Thanks very much !!!


----------



## sararose (Mar 11, 2011)

Please, please give us the link to these patterns. They are beautiful!!! I have knitted quite a few but none as nice as these.
Thanks 
Sararose


----------



## blinkette (Feb 1, 2011)

Would like the pattern for the mary jane booties. I looked and looked and haven't had much luck in finding a good pattern.
Please share and thanks in advance
[email protected]


----------



## Superdot2007 (May 19, 2011)

sararose said:


> Please, please give us the link to these patterns. They are beautiful!!! I have knitted quite a few but none as nice as these.
> Thanks
> Sararose


Hi Sararose

I'm not sure why people are not seeing the info I put on here .... here's what I posted this morning:

The basic Mary Jane pattern that other lovely Knitting Paradisians have been talking about is available on quite a few sites on the internet. Here is just one of those links: http://tlc.howstuffworks.com/home/free-baby-bootie-knitting-patterns2.htm

These are NOT the directions I used for mine, but they are similar. It really depends on how you want your MJ's to look, so it's best to knit this basic pattern and then play around with it till you get something you really like.

As for the Mint Green and White MJ's, I bought the pattern from Etsy, but again, I did not make mine EXACTLY to this pattern. The basic pattern is also available on Ravelry. Here are a couple of links:

(1) http://www.etsy.com/listing/74124806/knit-booties-caramel-candy-pdf-pattern

(2) http://www.ravelry.com/patterns/library/candy-caramel

Hope this will help keep you busy knitting!

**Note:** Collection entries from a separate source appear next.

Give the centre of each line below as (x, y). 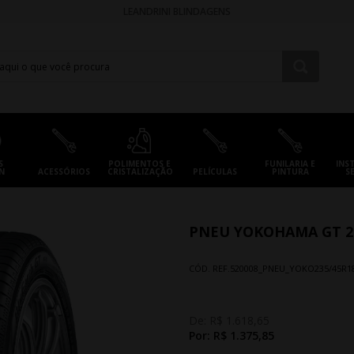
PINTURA (290, 171)
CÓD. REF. (209, 268)
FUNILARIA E (290, 164)
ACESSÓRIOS (64, 171)
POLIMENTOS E (139, 164)
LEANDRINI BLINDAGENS (177, 11)
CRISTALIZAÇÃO (141, 171)
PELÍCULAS (215, 171)
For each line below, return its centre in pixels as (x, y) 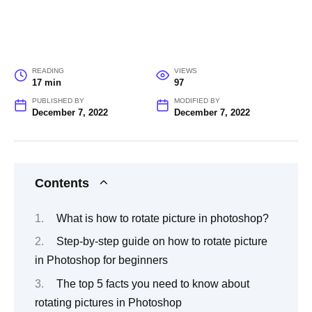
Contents (62, 184)
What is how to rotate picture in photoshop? (162, 218)
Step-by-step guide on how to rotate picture (162, 242)
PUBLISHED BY (58, 101)
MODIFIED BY (197, 101)
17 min (46, 83)
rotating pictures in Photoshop (108, 302)
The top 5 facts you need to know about (153, 283)
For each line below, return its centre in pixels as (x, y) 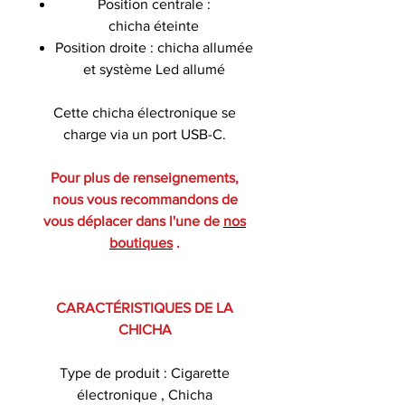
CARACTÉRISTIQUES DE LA (145, 307)
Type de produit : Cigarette (145, 372)
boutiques (141, 242)
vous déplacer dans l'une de (133, 221)
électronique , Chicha (145, 394)
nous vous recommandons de (145, 199)
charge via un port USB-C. (145, 134)
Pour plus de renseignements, (145, 177)
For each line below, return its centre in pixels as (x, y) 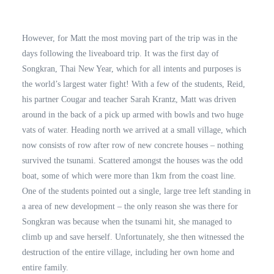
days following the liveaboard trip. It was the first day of (120, 54)
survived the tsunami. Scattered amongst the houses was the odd (132, 161)
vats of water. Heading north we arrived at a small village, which (134, 130)
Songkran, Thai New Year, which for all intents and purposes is (131, 69)
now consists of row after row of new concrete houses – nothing (132, 146)
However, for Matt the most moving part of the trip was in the (129, 39)
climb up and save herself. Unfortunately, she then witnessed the (133, 237)
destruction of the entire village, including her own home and (128, 253)

Take care and have a good week everyone!!


----------



## Superdot2007 (May 19, 2011)

blinkette said:


> Would like the pattern for the mary jane booties. I looked and looked and haven't had much luck in finding a good pattern.
> Please share and thanks in advance
> [email protected]


Hi!

I'm not sure why people aren't seeing the info relating to these patterns, so here is what I posted earlier this morning:

The basic Mary Jane pattern that other lovely Knitting Paradisians have been talking about is available on quite a few sites on the internet. Here is just one of those links: http://tlc.howstuffworks.com/home/free-baby-bootie-knitting-patterns2.htm

These are NOT the directions I used for mine, but they are similar. It really depends on how you want your MJ's to look, so it's best to knit this basic pattern and then play around with it till you get something you really like.

As for the Mint Green and White MJ's, I bought the pattern from Etsy, but again, I did not make mine EXACTLY to this pattern. The basic pattern is also available on Ravelry. Here are a couple of links:

(1) http://www.etsy.com/listing/74124806/knit-booties-caramel-candy-pdf-pattern

(2) http://www.ravelry.com/patterns/library/candy-caramel

Hope this will help keep you busy knitting!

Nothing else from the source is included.